**Dataset items**
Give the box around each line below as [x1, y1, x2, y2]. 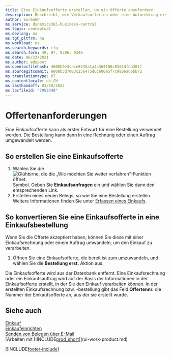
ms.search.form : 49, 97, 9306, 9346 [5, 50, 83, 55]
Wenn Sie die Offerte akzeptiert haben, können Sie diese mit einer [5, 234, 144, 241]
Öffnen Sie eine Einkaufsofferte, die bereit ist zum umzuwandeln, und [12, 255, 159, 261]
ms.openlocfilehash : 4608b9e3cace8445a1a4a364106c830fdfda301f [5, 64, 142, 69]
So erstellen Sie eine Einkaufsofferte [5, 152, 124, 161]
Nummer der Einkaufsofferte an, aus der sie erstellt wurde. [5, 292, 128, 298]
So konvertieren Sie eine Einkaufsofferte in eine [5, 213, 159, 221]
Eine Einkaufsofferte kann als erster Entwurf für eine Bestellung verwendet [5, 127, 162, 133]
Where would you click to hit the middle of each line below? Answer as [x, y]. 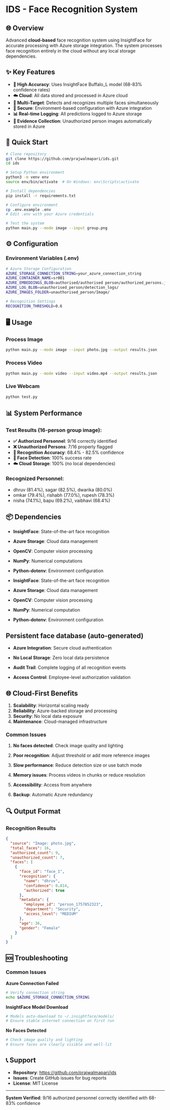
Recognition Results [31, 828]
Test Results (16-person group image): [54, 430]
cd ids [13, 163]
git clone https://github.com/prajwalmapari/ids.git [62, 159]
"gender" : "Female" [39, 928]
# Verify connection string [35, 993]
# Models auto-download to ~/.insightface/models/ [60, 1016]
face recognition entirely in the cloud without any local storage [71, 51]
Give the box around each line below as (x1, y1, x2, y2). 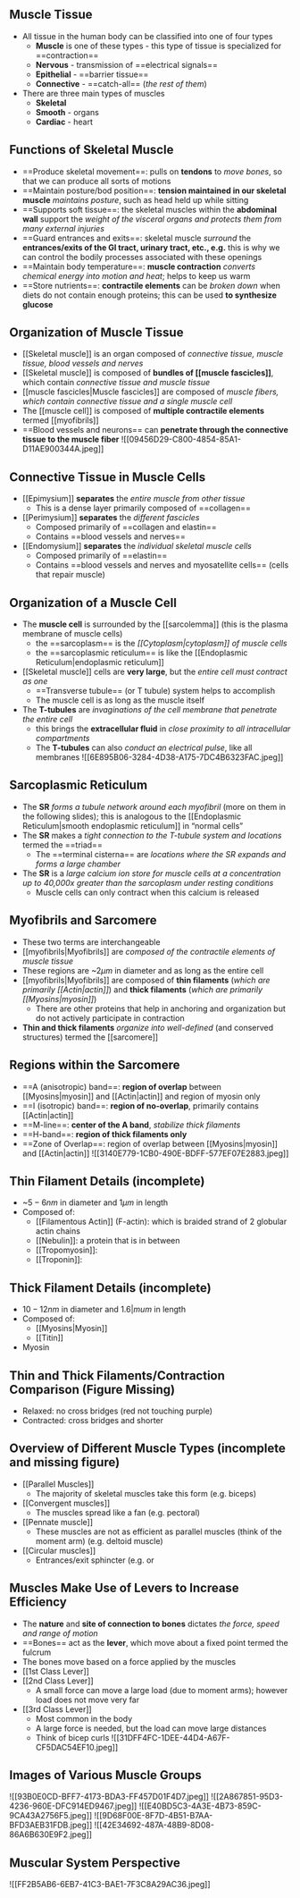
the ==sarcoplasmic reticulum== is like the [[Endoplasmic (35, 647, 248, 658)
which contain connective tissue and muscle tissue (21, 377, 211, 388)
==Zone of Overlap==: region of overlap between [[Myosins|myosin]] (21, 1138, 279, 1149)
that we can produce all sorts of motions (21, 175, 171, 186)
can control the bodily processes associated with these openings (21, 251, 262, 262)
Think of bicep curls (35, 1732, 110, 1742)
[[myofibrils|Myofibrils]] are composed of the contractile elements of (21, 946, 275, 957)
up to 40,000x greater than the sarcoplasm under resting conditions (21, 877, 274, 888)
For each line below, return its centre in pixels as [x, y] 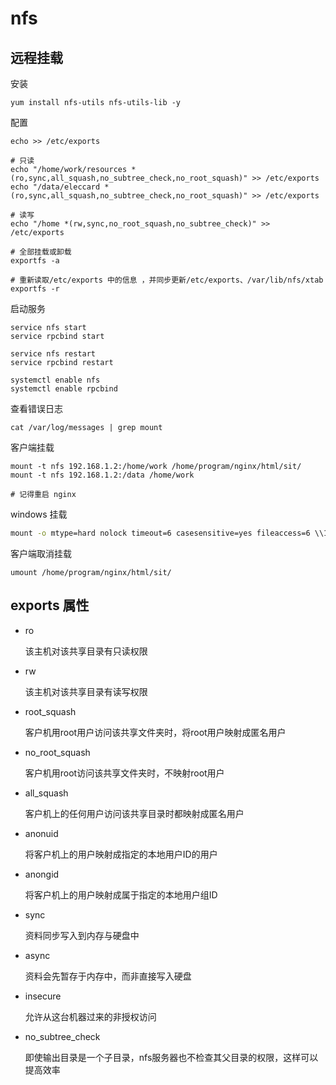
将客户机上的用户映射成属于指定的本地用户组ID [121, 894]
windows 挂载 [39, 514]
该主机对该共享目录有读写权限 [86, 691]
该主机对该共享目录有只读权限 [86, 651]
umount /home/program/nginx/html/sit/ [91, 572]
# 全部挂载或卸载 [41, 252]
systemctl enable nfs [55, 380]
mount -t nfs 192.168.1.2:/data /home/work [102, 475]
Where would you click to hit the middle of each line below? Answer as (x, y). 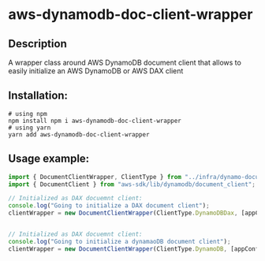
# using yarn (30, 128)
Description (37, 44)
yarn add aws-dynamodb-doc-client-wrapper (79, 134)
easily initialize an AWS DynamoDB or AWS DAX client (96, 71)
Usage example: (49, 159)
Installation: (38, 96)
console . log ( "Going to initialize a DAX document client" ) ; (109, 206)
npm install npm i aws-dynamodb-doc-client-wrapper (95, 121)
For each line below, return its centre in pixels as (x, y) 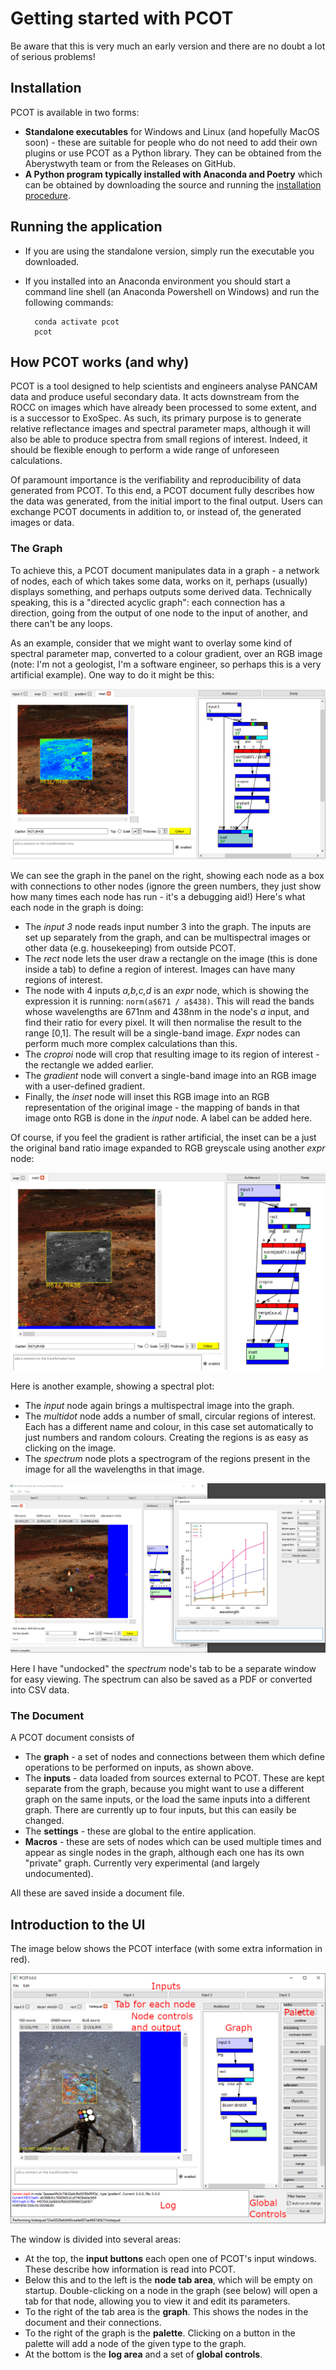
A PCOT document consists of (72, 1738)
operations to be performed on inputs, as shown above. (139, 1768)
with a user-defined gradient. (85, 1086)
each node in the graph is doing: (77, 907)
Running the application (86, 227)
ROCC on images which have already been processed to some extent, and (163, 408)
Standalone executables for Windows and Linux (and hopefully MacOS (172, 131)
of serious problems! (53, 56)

--

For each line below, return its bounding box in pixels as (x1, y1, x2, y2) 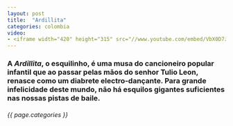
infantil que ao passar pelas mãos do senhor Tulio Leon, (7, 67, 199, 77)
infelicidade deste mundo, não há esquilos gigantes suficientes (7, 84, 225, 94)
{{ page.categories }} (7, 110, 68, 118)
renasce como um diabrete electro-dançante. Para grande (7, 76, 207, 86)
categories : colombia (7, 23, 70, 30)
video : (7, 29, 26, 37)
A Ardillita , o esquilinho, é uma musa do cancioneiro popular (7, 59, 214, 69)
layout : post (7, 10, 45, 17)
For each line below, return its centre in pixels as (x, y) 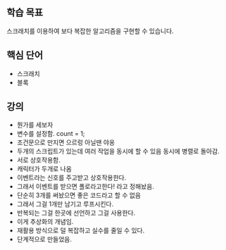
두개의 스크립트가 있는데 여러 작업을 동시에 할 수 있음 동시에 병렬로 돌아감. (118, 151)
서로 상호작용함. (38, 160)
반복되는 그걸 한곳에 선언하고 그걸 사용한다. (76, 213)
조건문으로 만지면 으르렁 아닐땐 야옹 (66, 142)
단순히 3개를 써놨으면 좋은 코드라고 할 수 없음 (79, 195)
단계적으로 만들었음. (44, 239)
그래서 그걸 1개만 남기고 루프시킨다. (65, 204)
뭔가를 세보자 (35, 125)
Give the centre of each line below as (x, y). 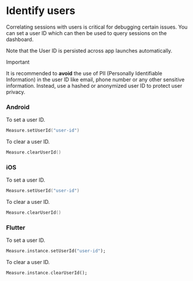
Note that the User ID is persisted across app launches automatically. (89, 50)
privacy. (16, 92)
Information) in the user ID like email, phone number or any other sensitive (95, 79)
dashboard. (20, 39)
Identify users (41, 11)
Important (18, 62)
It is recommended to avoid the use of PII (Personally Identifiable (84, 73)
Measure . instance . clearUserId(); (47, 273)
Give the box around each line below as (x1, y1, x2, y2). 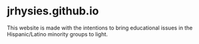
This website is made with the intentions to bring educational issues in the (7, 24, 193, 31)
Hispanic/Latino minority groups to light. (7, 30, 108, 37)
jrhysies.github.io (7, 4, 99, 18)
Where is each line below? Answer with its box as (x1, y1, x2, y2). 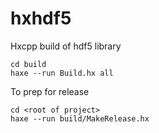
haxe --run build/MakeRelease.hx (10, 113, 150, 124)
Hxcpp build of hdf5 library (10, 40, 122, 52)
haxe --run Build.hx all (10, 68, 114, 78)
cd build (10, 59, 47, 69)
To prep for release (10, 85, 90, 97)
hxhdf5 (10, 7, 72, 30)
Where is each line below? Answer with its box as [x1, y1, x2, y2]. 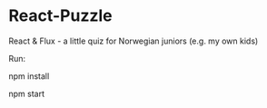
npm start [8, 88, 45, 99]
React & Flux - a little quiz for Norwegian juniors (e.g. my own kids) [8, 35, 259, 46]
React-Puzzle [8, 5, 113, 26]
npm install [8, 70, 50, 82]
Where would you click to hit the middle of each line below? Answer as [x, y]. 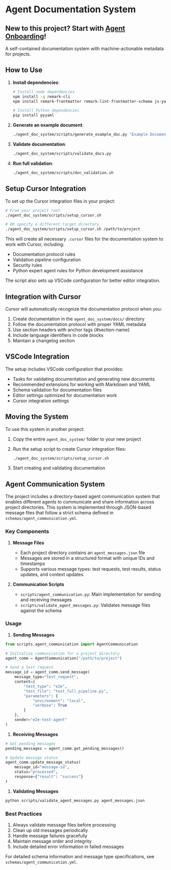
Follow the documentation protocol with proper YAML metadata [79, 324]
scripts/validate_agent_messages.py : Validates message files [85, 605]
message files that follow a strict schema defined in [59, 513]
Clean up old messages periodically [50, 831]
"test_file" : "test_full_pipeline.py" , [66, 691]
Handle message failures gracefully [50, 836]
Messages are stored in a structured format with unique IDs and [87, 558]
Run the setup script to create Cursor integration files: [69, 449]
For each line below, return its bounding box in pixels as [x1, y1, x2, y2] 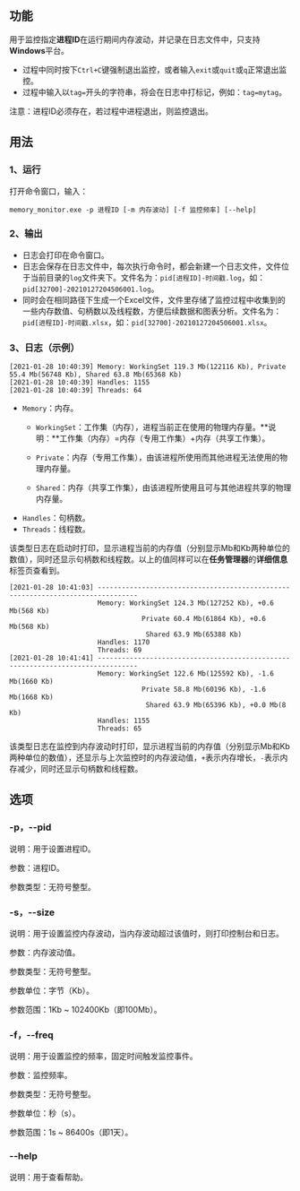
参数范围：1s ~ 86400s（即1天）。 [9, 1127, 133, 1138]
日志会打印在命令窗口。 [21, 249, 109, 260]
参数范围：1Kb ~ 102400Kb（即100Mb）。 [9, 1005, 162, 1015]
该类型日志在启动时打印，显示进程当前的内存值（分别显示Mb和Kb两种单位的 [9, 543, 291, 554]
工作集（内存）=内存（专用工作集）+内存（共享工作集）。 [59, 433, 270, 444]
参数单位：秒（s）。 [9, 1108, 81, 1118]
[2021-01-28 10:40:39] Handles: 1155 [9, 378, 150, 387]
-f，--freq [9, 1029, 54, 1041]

--

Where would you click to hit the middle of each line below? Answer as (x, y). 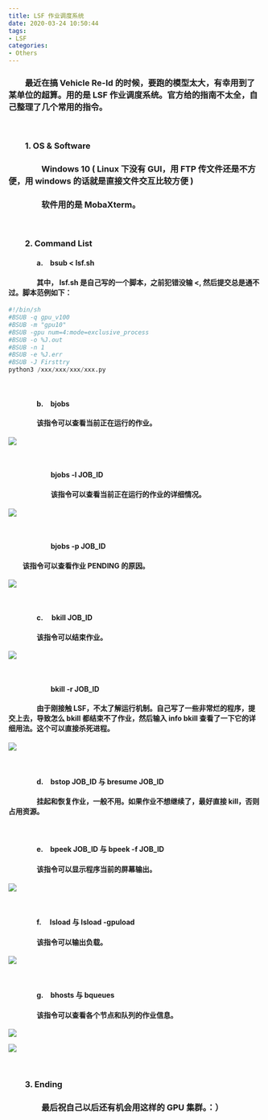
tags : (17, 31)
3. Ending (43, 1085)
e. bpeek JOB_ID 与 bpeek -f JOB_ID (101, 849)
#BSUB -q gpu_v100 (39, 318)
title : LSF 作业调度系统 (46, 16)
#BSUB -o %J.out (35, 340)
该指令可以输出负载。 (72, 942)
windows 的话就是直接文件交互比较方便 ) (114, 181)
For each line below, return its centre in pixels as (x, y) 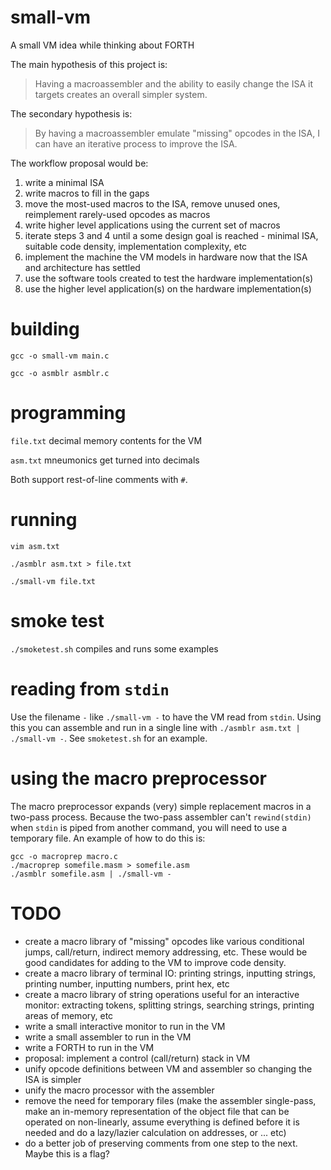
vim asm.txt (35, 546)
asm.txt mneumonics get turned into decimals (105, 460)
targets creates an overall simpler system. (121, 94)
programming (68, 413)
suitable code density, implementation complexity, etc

**Task goal**
Only one stretch of the entries above is needed: the lines from the one containing "below as [x1, y1, x2, y2]." through the one containing "face recognition entirely". Copy it exactly, without the pictures.

**Task result**
Give the box around each line below as [x1, y1, x2, y2]. 
ms.search.form : 49, 97, 9306, 9346 [5, 50, 83, 55]
Wenn Sie die Offerte akzeptiert haben, können Sie diese mit einer [5, 234, 144, 241]
Öffnen Sie eine Einkaufsofferte, die bereit ist zum umzuwandeln, und [12, 255, 159, 261]
ms.openlocfilehash : 4608b9e3cace8445a1a4a364106c830fdfda301f [5, 64, 142, 69]
So erstellen Sie eine Einkaufsofferte [5, 152, 124, 161]
Nummer der Einkaufsofferte an, aus der sie erstellt wurde. [5, 292, 128, 298]
So konvertieren Sie eine Einkaufsofferte in eine [5, 213, 159, 221]
Eine Einkaufsofferte kann als erster Entwurf für eine Bestellung verwendet [5, 127, 162, 133]
Where would you click to hit the middle of each line below? Answer as [x, y]. 
Recognition Results [31, 828]
Test Results (16-person group image): [54, 430]
cd ids [13, 163]
git clone https://github.com/prajwalmapari/ids.git [62, 159]
"gender" : "Female" [39, 928]
# Verify connection string [35, 993]
# Models auto-download to ~/.insightface/models/ [60, 1016]
face recognition entirely in the cloud without any local storage [71, 51]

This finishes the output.